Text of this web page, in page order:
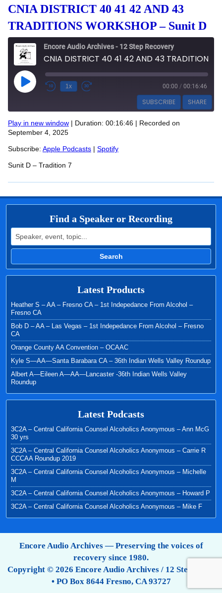
CNIA DISTRICT 40 41 42 AND 43
TRADITIONS WORKSHOP – Sunit D
Encore Audio Archives - 12 Step Recovery
Play Episode 1x 00:00 / 00:16:46
SUBSCRIBE SHARE
Apple Podcasts
RSS FEED
SHARE
LINK
Play in new window | Duration: 00:16:46 | Recorded on
September 4, 2025
Subscribe: Apple Podcasts | Spotify
Sunit D – Tradition 7
Find a Speaker or Recording
Search for:
Search
Latest Products
Heather S – AA – Fresno CA – 1st Indepedance From Alcohol –
Fresno CA
Bob D – AA – Las Vegas – 1st Indepedance From Alcohol – Fresno
CA
Orange County AA Convention – OCAAC
Kyle S—AA—Santa Barabara CA – 36th Indian Wells Valley Roundup
Albert A—Eileen A—AA—Lancaster -36th Indian Wells Valley
Roundup
Latest Podcasts
3C2A – Central California Counsel Alcoholics Anonymous – Ann McG
30 yrs
3C2A – Central California Counsel Alcoholics Anonymous – Carrie R
CCCAA Roundup 2019
3C2A – Central California Counsel Alcoholics Anonymous – Michelle
M
3C2A – Central California Counsel Alcoholics Anonymous – Howard P
3C2A – Central California Counsel Alcoholics Anonymous – Mike F
Encore Audio Archives — Preserving the voices of
recovery since 1980.
Copyright © 2026 Encore Audio Archives / 12 Step Tapes
• PO Box 8644 Fresno, CA 93727
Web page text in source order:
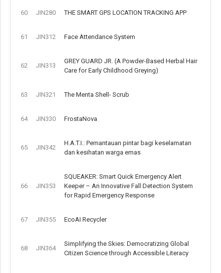
60 JIN280 THE SMART GPS LOCATION TRACKING APP
61 JIN312 Face Attendance System
62 JIN313
GREY GUARD JR. (A Powder-Based Herbal Hair
Care for Early Childhood Greying)
63 JIN321 The Menta Shell- Scrub
64 JIN330 FrostaNova
65 JIN342
H.A.T.I.: Pemantauan pintar bagi keselamatan
dan kesihatan warga emas
66 JIN353
SQUEAKER: Smart Quick Emergency Alert
Keeper – An Innovative Fall Detection System
for Rapid Emergency Response
67 JIN355 EcoAI Recycler
68 JIN364
Simplifying the Skies: Democratizing Global
Citizen Science through Accessible Literacy
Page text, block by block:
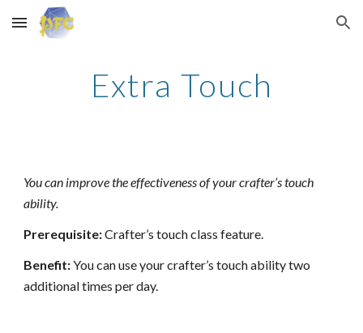
Skip to main content Skip to navigation
Extra Touch
You can improve the effectiveness of your crafter’s touch
ability.
Prerequisite:Crafter’s touch class feature.
Benefit:You can use your crafter’s touch ability two
additional times per day.
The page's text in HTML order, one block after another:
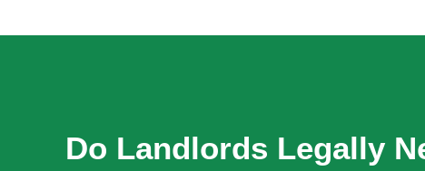
Do Landlords Legally
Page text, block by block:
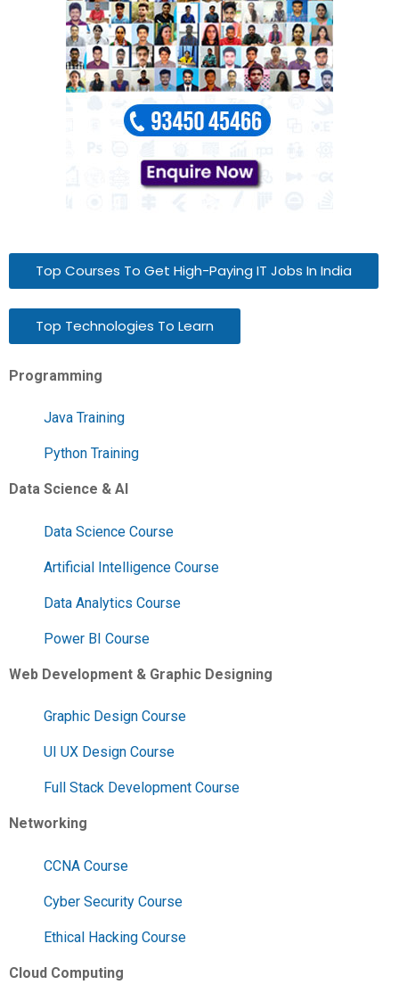
Top Courses To Get High-Paying IT Jobs In India
Top Technologies To Learn
Programming
Java Training
Python Training
Data Science & AI
Data Science Course
Artificial Intelligence Course
Data Analytics Course
Power BI Course
Web Development & Graphic Designing
Graphic Design Course
UI UX Design Course
Full Stack Development Course
Networking
CCNA Course
Cyber Security Course
Ethical Hacking Course
Cloud Computing
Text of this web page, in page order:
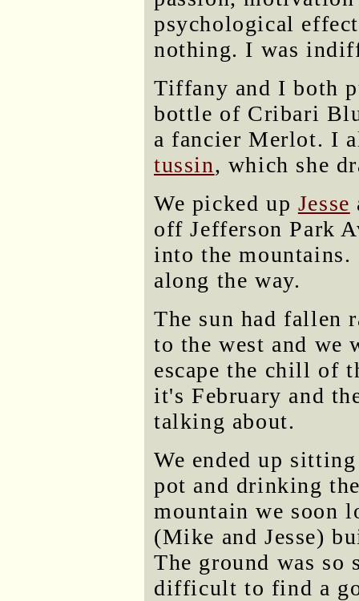
psychological
nothing. I was
Tiffany and I both
bottle of Cribari
a fancier Merlot. I
tussin, which she
We picked up Jesse
off Jefferson Park
into the
along the way.
The sun had fallen
to the west and we
escape the chill of
it's February and
talking about.
We ended up
pot and drinking
mountain we soon
(Mike and Jesse)
The ground was so
difficult to find a
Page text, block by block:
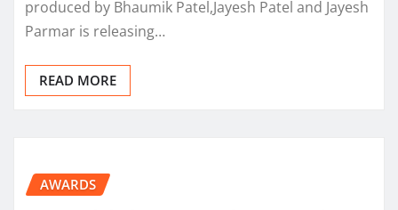
produced by Bhaumik Patel,Jayesh Patel and Jayesh
Parmar is releasing…
READ MORE
AWARDS
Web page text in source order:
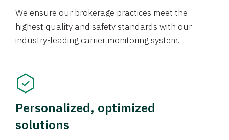
We ensure our brokerage practices meet the
highest quality and safety standards with our
industry-leading carrier monitoring system.
Personalized, optimized
solutions
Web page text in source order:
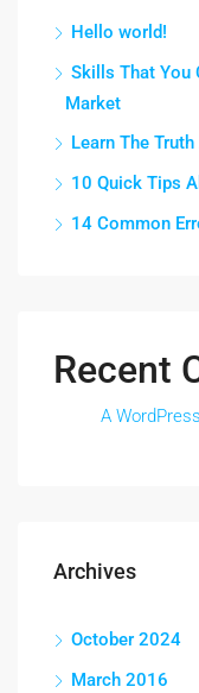
Hello world!
Skills That You
Market
Learn The
10 Quick Tips
14 Common
Recent
A
Archives
October 2024
March 2016

**WHAT YOU WILL DO**
Produce an exact copy of only those lines that run from the line with "tussin, which she" to the final line of the records, including both; exclude images.

**EXERCISE ANSWER**
tussin, which she
We picked up Jesse
off Jefferson Park
into the
along the way.
The sun had fallen
to the west and we
escape the chill of
it's February and
talking about.
We ended up
pot and drinking
mountain we soon
(Mike and Jesse)
The ground was so
difficult to find a
Page text, block by block:
produced by Bhaumik Patel,Jayesh Patel and Jayesh
Parmar is releasing…
READ MORE
AWARDS
Web page text in source order:
We ensure our brokerage practices meet the
highest quality and safety standards with our
industry-leading carrier monitoring system.
Personalized, optimized
solutions
Web page text in source order:
Hello world!
Skills That You
Market
Learn The
10 Quick Tips
14 Common
Recent
A
Archives
October 2024
March 2016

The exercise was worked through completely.